Bridge-side scheduling means zero model tokens burned on empty checks and
no bearer tokens embedded in cron prompts.
## 5. Telegram
- **The bot is owned by OpenClaw's native channel** (long-polling). The
bridge's `TelegramChannel`, `telegram-webhook.ts` and `chat-mirror.ts`
are legacy: Telegram forbids webhook + getUpdates on one token, so the
webhook design could never receive a message.

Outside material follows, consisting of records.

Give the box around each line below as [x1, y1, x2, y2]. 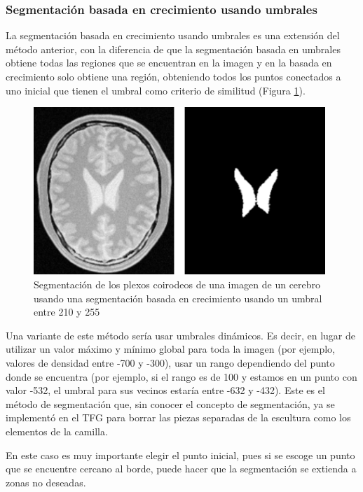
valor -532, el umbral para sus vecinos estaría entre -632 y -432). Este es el [6, 383, 325, 398]
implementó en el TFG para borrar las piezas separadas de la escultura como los [6, 410, 351, 425]
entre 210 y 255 [34, 304, 100, 319]
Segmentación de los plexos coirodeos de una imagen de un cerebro [34, 276, 321, 291]
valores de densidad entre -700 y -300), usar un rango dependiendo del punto [6, 355, 335, 370]
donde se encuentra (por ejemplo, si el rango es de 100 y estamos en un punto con [6, 369, 357, 384]
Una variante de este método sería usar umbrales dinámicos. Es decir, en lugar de [6, 328, 356, 342]
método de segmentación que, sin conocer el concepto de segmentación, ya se [6, 396, 335, 411]
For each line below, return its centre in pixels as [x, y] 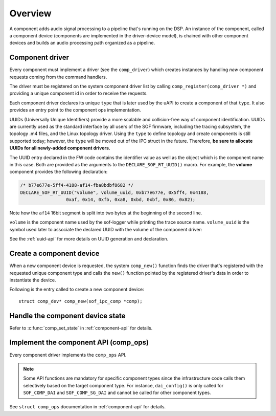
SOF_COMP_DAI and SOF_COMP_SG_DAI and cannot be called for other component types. [117, 393]
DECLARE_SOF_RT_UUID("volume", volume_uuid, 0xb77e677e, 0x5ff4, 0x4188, [114, 192]
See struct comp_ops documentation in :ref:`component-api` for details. [88, 407]
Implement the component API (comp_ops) [79, 343]
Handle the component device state [67, 315]
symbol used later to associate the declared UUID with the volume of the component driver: [106, 229]
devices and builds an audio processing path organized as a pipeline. [82, 43]
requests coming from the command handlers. [58, 77]
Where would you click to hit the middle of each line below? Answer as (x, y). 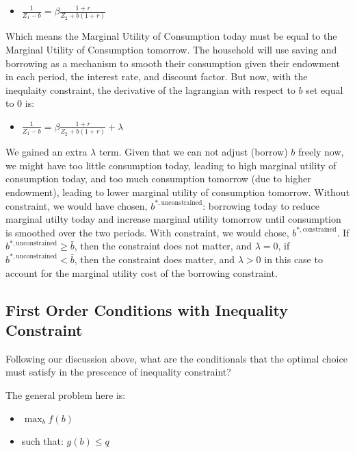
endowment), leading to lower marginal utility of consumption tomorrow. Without (178, 192)
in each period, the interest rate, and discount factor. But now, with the (157, 76)
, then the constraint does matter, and (155, 259)
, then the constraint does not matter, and (163, 246)
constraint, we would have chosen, (77, 205)
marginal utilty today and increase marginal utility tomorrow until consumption (173, 219)
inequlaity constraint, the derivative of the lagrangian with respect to (150, 89)
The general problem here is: (66, 394)
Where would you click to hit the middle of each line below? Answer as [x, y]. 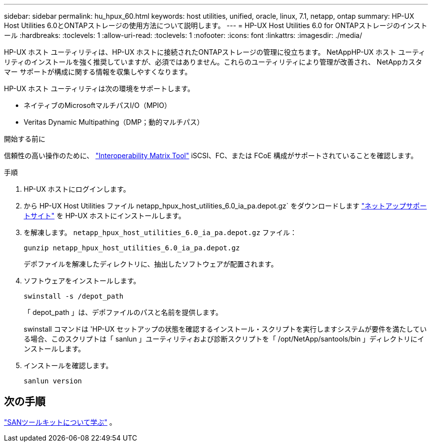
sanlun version [53, 381]
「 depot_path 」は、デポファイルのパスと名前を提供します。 [123, 312]
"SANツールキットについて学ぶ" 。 [60, 422]
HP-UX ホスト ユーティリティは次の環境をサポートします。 [99, 88]
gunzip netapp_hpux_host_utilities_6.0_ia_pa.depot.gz [132, 248]
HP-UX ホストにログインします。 [77, 189]
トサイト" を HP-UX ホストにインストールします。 [105, 216]
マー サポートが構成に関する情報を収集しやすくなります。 [98, 72]
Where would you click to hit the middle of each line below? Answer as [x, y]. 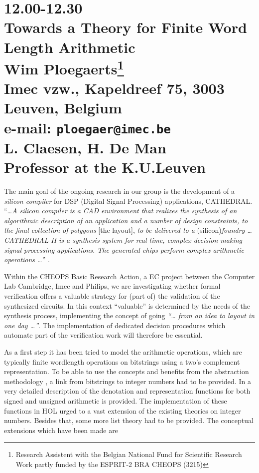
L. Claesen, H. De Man [85, 147]
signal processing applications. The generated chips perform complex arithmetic [124, 249]
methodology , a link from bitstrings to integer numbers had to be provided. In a [128, 381]
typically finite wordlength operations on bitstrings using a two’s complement [122, 361]
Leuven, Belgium [63, 108]
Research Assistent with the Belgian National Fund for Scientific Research [129, 454]
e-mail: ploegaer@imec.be [87, 127]
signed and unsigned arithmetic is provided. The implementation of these [116, 400]
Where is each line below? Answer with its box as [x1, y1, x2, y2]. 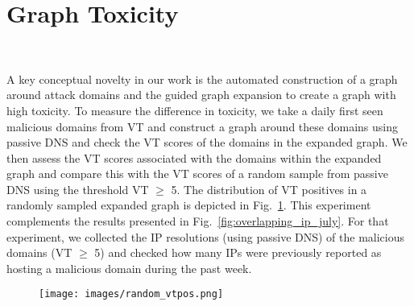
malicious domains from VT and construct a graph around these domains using [6, 118, 398, 134]
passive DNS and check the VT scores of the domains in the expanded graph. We [6, 134, 408, 151]
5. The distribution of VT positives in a [171, 180, 367, 197]
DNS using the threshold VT [6, 180, 149, 197]
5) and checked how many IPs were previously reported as [94, 244, 382, 261]
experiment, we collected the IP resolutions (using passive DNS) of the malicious [6, 228, 405, 245]
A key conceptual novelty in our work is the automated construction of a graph [6, 70, 398, 87]
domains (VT [6, 244, 72, 261]
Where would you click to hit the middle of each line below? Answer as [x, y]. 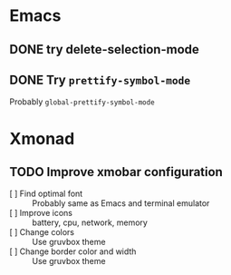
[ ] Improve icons [41, 213]
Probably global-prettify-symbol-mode [82, 102]
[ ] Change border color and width [73, 251]
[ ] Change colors [42, 232]
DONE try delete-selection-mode [104, 49]
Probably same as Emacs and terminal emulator [121, 203]
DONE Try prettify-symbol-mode [100, 79]
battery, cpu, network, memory [90, 222]
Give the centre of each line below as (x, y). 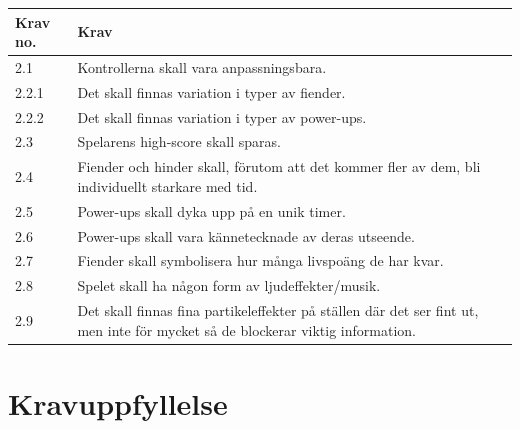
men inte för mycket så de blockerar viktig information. (246, 329)
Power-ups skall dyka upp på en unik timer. (211, 210)
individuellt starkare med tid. (167, 185)
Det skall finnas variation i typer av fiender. (211, 91)
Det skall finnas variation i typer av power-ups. (222, 116)
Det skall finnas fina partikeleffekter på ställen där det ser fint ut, (278, 310)
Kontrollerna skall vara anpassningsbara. (202, 66)
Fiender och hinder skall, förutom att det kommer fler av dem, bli (279, 166)
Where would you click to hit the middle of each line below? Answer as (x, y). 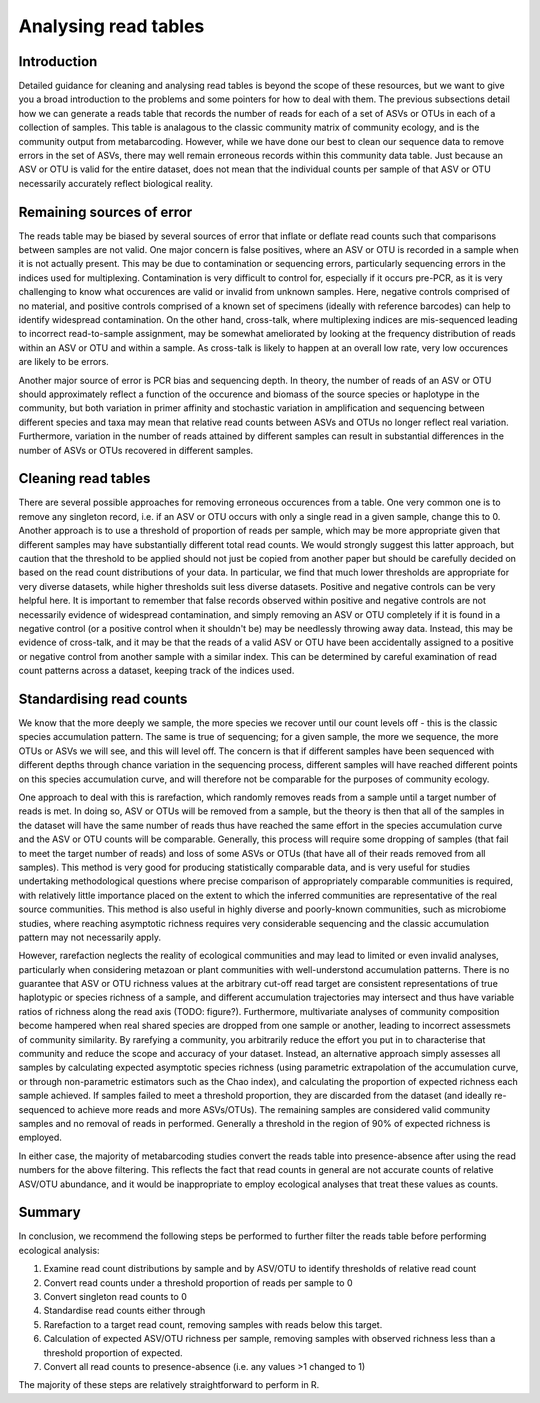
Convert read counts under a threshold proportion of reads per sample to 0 (198, 1282)
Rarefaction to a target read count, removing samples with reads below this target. (213, 1324)
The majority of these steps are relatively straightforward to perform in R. (169, 1385)
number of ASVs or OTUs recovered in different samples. (136, 450)
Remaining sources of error (105, 211)
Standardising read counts (103, 698)
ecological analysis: (59, 1250)
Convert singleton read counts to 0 (115, 1297)
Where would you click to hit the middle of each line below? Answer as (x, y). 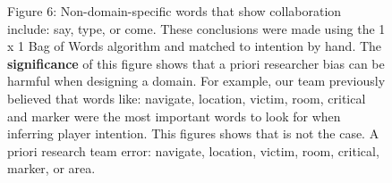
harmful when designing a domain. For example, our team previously (196, 81)
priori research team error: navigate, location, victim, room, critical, (193, 150)
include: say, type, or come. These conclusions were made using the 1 (196, 28)
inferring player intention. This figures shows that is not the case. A (193, 133)
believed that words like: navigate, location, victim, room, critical (187, 98)
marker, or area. (51, 168)
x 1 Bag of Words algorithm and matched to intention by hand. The (195, 46)
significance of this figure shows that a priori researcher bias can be (196, 63)
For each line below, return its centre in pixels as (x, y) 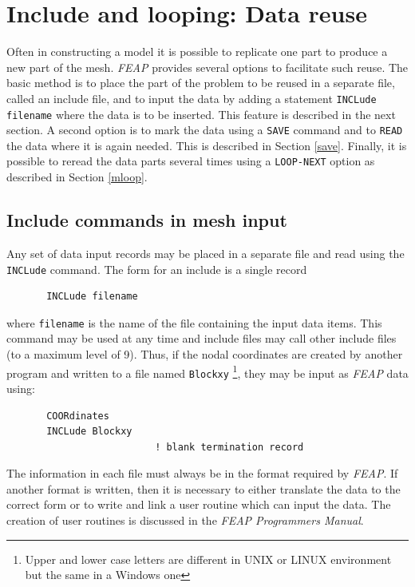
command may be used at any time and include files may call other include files (202, 338)
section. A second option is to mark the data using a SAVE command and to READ (205, 130)
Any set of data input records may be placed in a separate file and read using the (206, 253)
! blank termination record (229, 447)
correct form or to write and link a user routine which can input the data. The (199, 504)
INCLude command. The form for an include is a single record (157, 269)
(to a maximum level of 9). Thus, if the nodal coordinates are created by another (205, 354)
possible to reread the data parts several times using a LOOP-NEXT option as (191, 161)
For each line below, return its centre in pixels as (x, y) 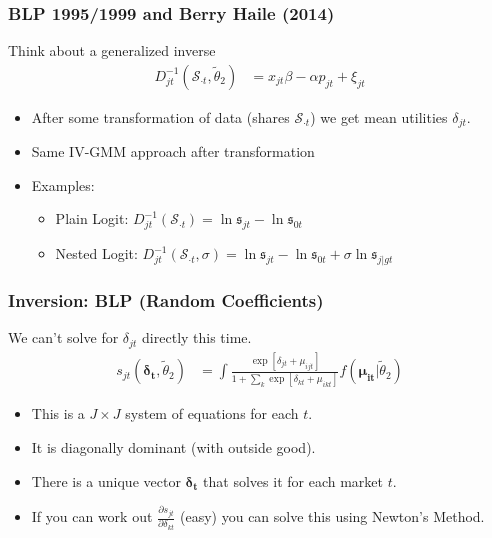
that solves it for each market (293, 480)
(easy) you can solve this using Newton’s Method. (332, 516)
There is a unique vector (106, 480)
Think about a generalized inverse (112, 50)
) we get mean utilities (379, 116)
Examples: (63, 184)
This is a (58, 413)
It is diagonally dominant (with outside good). (173, 447)
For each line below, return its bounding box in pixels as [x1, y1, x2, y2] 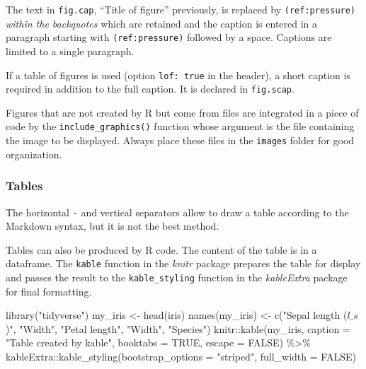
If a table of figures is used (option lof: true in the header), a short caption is [6, 67, 350, 82]
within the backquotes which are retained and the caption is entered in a [6, 16, 318, 30]
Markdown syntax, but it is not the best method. [6, 218, 219, 233]
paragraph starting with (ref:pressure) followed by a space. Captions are [6, 30, 332, 45]
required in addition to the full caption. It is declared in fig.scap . [6, 81, 294, 96]
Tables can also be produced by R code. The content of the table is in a [6, 242, 317, 257]
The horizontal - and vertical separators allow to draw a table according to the [6, 204, 349, 219]
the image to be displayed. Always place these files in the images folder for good [6, 133, 355, 148]

- **The dashboard mirror reads the native session transcript** —
`routes/chat-telegram.ts` resolves the `telegram:` session from
`sessions.json` and serves the JSONL with cursor pagination and mtime
caching. It filters to what Telegram actually saw: assistant messages
carrying toolCall blocks (working narration) are skipped, thinking blocks
ignored, injected metadata/system boilerplate stripped from user messages.
## 6. Audit Trail
`GET /tiger/activity/audit` merges, at read time, every durable action
store: `executions` (spawns), `tasks` (lifecycle), `outputs` (artifacts),
and OpenClaw's cron run JSONL. Cursor-paginated (`before=<ISO>`), type
filters. The dashboard `/activity` page adds recent file-modification
events on the first page. Read-time merging means history is complete
retroactively and no action can happen without its audit row.
## 7. Crons (OpenClaw, tz Asia/Kolkata)
| Job | Schedule | Timeout |
|---|---|---|
| Trade Baseline Reset | 9:15 daily | 60s |
| Trade P&L Monitor | every 2 min | 60s |
| Hourly Trade Summary + News | hourly | 90s |
| Hourly Task Check-in | 0 9-21 | 300s |
| EOD Trade Summary | 16:00 MonFri | 300s |
| Weekly Digest | Mon 9:00 | 300s |
Timeout budget rationale: agent turns on this RAM-starved host can take
minutes; 300s is the ceiling that made chronically-failing jobs pass.
## 8. Security Posture
- Bridge: Bearer auth on all routes; token in `bridge/.env` +
`dashboard/.env.local` + embedded in cron payloads (rotate all four
together — `jobs.json` has it twice). Rotated 2026-06-10 after the old
token leaked via a hardcode in `agents-activity.ts` to the public GitHub
mirror. NEVER hardcode tokens in source: this repo mirrors publicly.
- Git: Forgejo (origin, SSH port 2222, key `id_ed25519_forgejo`) + GitHub
mirror. Push both.
- position-tracker binds 127.0.0.1:3457; public access via Traefik at
angel.manohargupta.com.
- Known weak spots: litellm-db password, `/opt/dashboard` fossil with a
stale token, dual Telegram pollers (bridge poller should be disabled).
## 9. Known Constraints
- **RAM**: ~13GB workload on 8GB physical; 6+GB swap in steady state. This
is the root cause of historical cron timeouts and the reason spawn
concurrency is 1. Decision pending: evict homelab services vs upgrade.
- OpenClaw v2026.3.12 predates MiniMax-M3, hence the explicit
`litellm/minimax-3` provider-prefixed model id.